To the editor:
When any assessment is taken, there is usually valuable information that can be obtained from the collected data, which can then be used to improve whatever it is you are assessing. But, caution and a healthy dose of skepticism should be used, especially when blanket-statement results are released without detailing what methods and criteria were used in the report.
Such is the case with the recent article published in The Star sharing Ball State University's Community Asset Inventory and Rankings report that ranked DeKalb County's quality of life. I personally do not feel that Ball State's evaluation paints an accurate picture of the quality of life that we enjoy in our county.

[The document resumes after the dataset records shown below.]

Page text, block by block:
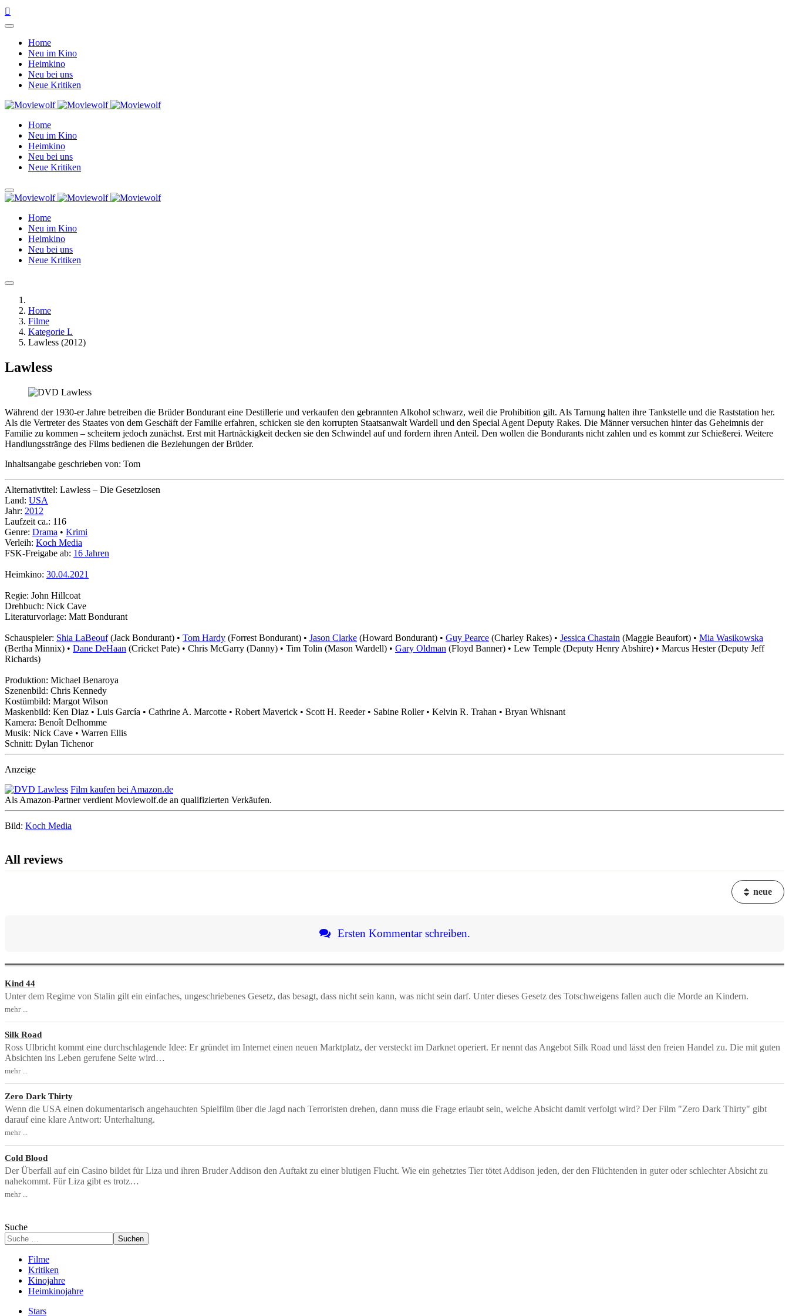
Home
Neu im Kino
Heimkino
Neu bei uns
Neue Kritiken
Home
Neu im Kino
Heimkino
Neu bei uns
Neue Kritiken
Home
Neu im Kino
Heimkino
Neu bei uns
Neue Kritiken
Home
Filme
Kategorie L
Lawless (2012)
Lawless
Während der 1930-er Jahre betreiben die Brüder Bondurant eine Destillerie und verkaufen den gebrannten Alkohol schwarz, weil die Prohibition gilt. Als Tarnung halten ihre Tankstelle und die Raststation her.
Als die Vertreter des Staates von dem Geschäft der Familie erfahren, schicken sie den korrupten Staatsanwalt Wardell und den Special Agent Deputy Rakes. Die Männer versuchen hinter das Geheimnis der
Familie zu kommen – scheitern jedoch zunächst. Erst mit Hartnäckigkeit decken sie den Schwindel auf und fordern ihren Anteil. Den wollen die Bondurants nicht zahlen und es kommt zur Schießerei. Weitere
Handlungsstränge des Films bedienen die Beziehungen der Brüder.
Inhaltsangabe geschrieben von: Tom
Alternativtitel: Lawless – Die Gesetzlosen
Land: USA
Jahr: 2012
Laufzeit ca.: 116
Genre: Drama • Krimi
Verleih: Koch Media
FSK-Freigabe ab: 16 Jahren
Heimkino: 30.04.2021
Regie: John Hillcoat
Drehbuch: Nick Cave
Literaturvorlage: Matt Bondurant
Schauspieler: Shia LaBeouf(Jack Bondurant) • Tom Hardy (Forrest Bondurant) • Jason Clarke (Howard Bondurant) • Guy Pearce (Charley Rakes) • Jessica Chastain (Maggie Beaufort) • Mia Wasikowska
(Bertha Minnix) • Dane DeHaan (Cricket Pate) • Chris McGarry (Danny) • Tim Tolin (Mason Wardell) • Gary Oldman (Floyd Banner) • Lew Temple (Deputy Henry Abshire) • Marcus Hester (Deputy Jeff
Richards)
Produktion: Michael Benaroya
Szenenbild: Chris Kennedy
Kostümbild: Margot Wilson
Maskenbild: Ken Diaz • Luis García • Cathrine A. Marcotte • Robert Maverick • Scott H. Reeder • Sabine Roller • Kelvin R. Trahan • Bryan Whisnant
Kamera: Benoît Delhomme
Musik: Nick Cave • Warren Ellis
Schnitt: Dylan Tichenor
Anzeige
Film kaufen bei Amazon.de
Als Amazon-Partner verdient Moviewolf.de an qualifizierten Verkäufen.
Bild: Koch Media
All reviews
neue
Ersten Kommentar schreiben.
Kind 44
Unter dem Regime von Stalin gilt ein einfaches, ungeschriebenes Gesetz, das besagt, dass nicht sein kann, was nicht sein darf. Unter dieses Gesetz des Totschweigens fallen auch die Morde an Kindern.
mehr ...
Silk Road
Ross Ulbricht kommt eine durchschlagende Idee: Er gründet im Internet einen neuen Marktplatz, der versteckt im Darknet operiert. Er nennt das Angebot Silk Road und lässt den freien Handel zu. Die mit guten
Absichten ins Leben gerufene Seite wird…
mehr ...
Zero Dark Thirty
Wenn die USA einen dokumentarisch angehauchten Spielfilm über die Jagd nach Terroristen drehen, dann muss die Frage erlaubt sein, welche Absicht damit verfolgt wird? Der Film "Zero Dark Thirty" gibt
darauf eine klare Antwort: Unterhaltung.
mehr ...
Cold Blood
Der Überfall auf ein Casino bildet für Liza und ihren Bruder Addison den Auftakt zu einer blutigen Flucht. Wie ein gehetztes Tier tötet Addison jeden, der den Flüchtenden in guter oder schlechter Absicht zu
nahekommt. Für Liza gibt es trotz…
mehr ...
Suche
Suchen
Filme
Kritiken
Kinojahre
Heimkinojahre
Stars

For instance, the C+ that DeKalb County was given for education. I can all but assure you that professionally recognized licenses (electrician, HVAC, plumbers, etc.), training certificates, maintenance apprenticeships and skilled trade Journeyman cards, are not tracked in their educational attainment data. All of these areas of career development and continuing education are hugely important and highly valued in our manufacturing-heavy DeKalb County. Workplace shortages of these occupations are still at critical levels.
Also, most people are aware that K-12 assessment test scores are not an accurate measure for how our schools are preparing students to become responsible, productive citizens.
Another area that raised concern for me was our C grade for arts, entertainment and recreation, which was unchanged from our 2012 grade. This makes me seriously question whether those who conducted the assessment ever visited DeKalb County. County citizens can boast a totally revitalized downtown Auburn which has sparked so many fun activities including Main Street's First Fridays, concerts and fundraisers held at the James Cultural Plaza.
And also, Garrett's Museum of Arts, Food Truck Mondays and Heritage Days Festival activities including a concert and fireworks, the DeKalb County Outdoor Theater's concerts all summer, a new park coming soon to Waterloo, changes happening in downtown Butler. And I know I am missing many, many more things that are going on in our communities, this is just a few — but how can we have the same grade that we had seven years ago?
To not be recognized for the numerous quality of life improvements that have been accomplished is quite frankly, a slap in the face. Our communities are beginning to partner with each other like never before with a collective commitment to improving the quality of life for DeKalb County citizens. I am among many others who applaud the efforts of those hard working, dedicated people. I am proud to be a DeKalb County resident.